**What you will do**
Copy out every line of the records where the string "transition" occurs.

Top of Supplied data

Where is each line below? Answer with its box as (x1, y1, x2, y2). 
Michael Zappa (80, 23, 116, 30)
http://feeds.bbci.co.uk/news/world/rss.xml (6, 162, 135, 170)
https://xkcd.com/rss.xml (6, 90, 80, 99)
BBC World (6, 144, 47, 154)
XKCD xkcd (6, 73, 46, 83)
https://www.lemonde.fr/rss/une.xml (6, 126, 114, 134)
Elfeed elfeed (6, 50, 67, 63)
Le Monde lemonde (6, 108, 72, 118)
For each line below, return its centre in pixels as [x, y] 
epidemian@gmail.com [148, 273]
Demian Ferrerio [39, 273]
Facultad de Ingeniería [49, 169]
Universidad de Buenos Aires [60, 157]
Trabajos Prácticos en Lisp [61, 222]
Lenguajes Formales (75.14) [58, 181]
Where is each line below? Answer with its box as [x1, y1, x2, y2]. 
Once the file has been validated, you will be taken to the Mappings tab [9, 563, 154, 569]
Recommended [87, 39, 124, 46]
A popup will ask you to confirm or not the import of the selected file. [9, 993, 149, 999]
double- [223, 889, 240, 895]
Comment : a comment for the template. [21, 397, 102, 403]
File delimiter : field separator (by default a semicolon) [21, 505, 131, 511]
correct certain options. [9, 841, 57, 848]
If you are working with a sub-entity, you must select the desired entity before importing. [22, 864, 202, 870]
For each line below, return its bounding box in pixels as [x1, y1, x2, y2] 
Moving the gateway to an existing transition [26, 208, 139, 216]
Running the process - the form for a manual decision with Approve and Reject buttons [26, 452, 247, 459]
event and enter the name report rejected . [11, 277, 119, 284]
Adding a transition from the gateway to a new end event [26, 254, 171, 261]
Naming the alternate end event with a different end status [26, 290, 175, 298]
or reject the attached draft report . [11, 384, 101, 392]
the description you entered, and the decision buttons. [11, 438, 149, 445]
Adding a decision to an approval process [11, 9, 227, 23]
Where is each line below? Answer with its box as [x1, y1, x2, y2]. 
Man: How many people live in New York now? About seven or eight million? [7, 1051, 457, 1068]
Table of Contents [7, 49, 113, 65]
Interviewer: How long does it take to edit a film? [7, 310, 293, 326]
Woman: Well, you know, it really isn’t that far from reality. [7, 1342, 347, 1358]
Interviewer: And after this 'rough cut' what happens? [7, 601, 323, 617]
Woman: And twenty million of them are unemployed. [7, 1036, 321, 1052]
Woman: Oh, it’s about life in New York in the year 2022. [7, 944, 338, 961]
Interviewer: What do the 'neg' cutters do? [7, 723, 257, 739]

Bottom of Supplied data
Top of Supplied data

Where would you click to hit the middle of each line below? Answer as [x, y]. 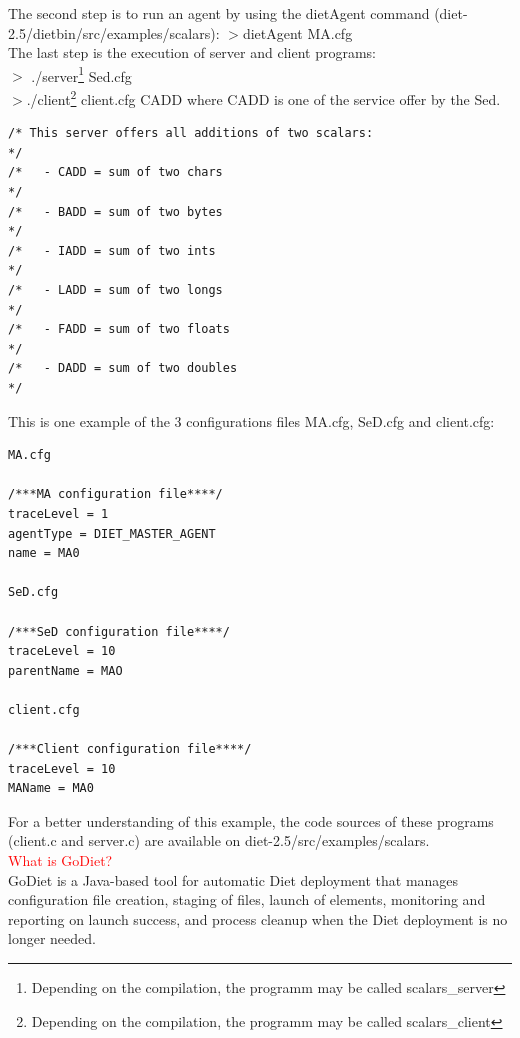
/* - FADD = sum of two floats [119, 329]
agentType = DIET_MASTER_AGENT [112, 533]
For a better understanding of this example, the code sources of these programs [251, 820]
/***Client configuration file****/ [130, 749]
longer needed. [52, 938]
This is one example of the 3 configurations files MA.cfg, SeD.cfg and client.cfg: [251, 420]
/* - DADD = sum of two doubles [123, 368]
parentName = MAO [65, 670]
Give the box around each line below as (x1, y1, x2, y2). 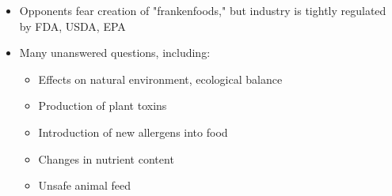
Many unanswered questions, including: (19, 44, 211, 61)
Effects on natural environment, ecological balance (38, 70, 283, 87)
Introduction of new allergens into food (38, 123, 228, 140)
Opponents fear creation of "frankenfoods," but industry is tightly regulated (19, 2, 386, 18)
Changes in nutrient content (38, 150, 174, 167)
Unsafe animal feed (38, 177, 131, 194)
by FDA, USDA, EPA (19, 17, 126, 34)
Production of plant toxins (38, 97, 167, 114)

Bottom of Supplied data

**Answer to the problem**
Moving the gateway to an existing transition [26, 208, 139, 216]
Adding a transition from the gateway to a new end event [26, 254, 171, 261]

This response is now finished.